# Dolores Caliborne



## KangTheMad (Sep 4, 2008)

I found the style incredibly confusing....


----------



## deviger (Sep 4, 2008)

I am probably one of the few people who liked the film.  Haven't read the book yet.


----------



## Black_Board (Sep 4, 2008)

you should know by now king rambles.


----------



## Dr. Malone (Sep 4, 2008)

Great book.  Didn't confuse me at all, and I'm easily confusible.


----------



## Black_Board (Sep 4, 2008)

shitty book; goes nowhere; i do not consider woman flinging shit on the wall entertainment unless the readers like 2 girls and 1 cup


----------



## wacker (Sep 4, 2008)

Three Authors works that I find a very good read are:

John Grisham, Dan Browne and James Patterson.

Also well worth the read is J.K. Rowling - Harry Potter series.


----------



## KangTheMad (Sep 4, 2008)

What, no michael crichton?


----------



## Dr. Malone (Sep 4, 2008)

I guess by going under "good read" rather than well written, then yes, Dan Brown and Grisham.  
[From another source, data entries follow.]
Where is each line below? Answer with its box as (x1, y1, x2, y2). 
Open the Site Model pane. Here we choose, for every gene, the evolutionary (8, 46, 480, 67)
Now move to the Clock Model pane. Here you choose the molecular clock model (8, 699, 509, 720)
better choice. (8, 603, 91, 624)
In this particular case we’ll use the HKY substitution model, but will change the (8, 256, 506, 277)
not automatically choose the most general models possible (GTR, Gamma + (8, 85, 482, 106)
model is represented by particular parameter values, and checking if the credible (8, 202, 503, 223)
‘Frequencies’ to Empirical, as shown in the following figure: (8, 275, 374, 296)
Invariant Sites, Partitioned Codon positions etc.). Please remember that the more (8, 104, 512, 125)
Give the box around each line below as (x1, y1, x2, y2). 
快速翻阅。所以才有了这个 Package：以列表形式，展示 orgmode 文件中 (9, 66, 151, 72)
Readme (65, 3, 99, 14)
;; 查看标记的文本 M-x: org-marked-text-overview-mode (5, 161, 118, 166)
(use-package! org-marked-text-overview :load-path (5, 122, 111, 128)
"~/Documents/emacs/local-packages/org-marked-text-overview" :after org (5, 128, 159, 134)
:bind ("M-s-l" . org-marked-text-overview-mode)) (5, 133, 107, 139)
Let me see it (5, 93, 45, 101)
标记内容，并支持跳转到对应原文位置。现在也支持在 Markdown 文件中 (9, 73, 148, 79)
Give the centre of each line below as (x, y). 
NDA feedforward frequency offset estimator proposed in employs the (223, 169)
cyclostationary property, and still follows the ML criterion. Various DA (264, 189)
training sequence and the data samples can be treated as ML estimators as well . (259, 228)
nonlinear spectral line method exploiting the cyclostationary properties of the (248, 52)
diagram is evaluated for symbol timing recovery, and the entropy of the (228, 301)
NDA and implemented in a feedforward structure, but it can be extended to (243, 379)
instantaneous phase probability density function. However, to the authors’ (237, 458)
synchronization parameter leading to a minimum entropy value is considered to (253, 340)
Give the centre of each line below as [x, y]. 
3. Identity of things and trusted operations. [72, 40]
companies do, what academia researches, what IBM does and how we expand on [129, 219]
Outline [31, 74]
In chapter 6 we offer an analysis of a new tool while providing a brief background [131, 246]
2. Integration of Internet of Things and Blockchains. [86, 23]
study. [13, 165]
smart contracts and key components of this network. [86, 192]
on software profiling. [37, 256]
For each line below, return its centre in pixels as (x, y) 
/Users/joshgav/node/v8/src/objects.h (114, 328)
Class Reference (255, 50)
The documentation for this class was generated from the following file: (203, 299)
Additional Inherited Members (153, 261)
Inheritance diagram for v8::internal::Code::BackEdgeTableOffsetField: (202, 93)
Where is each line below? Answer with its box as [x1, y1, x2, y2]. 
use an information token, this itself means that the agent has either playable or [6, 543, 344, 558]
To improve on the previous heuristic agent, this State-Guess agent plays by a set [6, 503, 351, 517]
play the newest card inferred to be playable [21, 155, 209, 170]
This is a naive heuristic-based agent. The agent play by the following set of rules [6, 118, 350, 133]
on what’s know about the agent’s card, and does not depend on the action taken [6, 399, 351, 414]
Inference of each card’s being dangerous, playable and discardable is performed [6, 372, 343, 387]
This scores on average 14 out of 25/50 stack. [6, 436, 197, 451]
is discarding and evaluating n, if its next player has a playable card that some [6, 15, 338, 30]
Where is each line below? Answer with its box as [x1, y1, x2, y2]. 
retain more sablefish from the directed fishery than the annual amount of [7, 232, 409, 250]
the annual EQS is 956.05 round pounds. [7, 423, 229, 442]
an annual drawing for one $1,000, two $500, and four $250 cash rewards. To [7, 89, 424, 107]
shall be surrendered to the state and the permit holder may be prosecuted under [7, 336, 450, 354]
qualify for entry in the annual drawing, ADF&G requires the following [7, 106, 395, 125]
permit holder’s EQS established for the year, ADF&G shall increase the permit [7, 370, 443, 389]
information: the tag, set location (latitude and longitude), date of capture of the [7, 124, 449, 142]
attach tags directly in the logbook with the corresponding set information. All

Patterson is shit all around.


----------



## RomanticRose (Sep 4, 2008)

I liked Dolores Claiborne.  One think I really like about King is that he gets inside the head of an abused women better than any man should.  And in DC, he actually manages to create the other characters from the first person perspective.


----------



## Dr. Malone (Sep 4, 2008)

Yeah, he made the abuse so real that it was almost hard to read.  That's why  liked it, he really sold it and sucked me in while repulsing me and making me want to throw the book away at the same time.


----------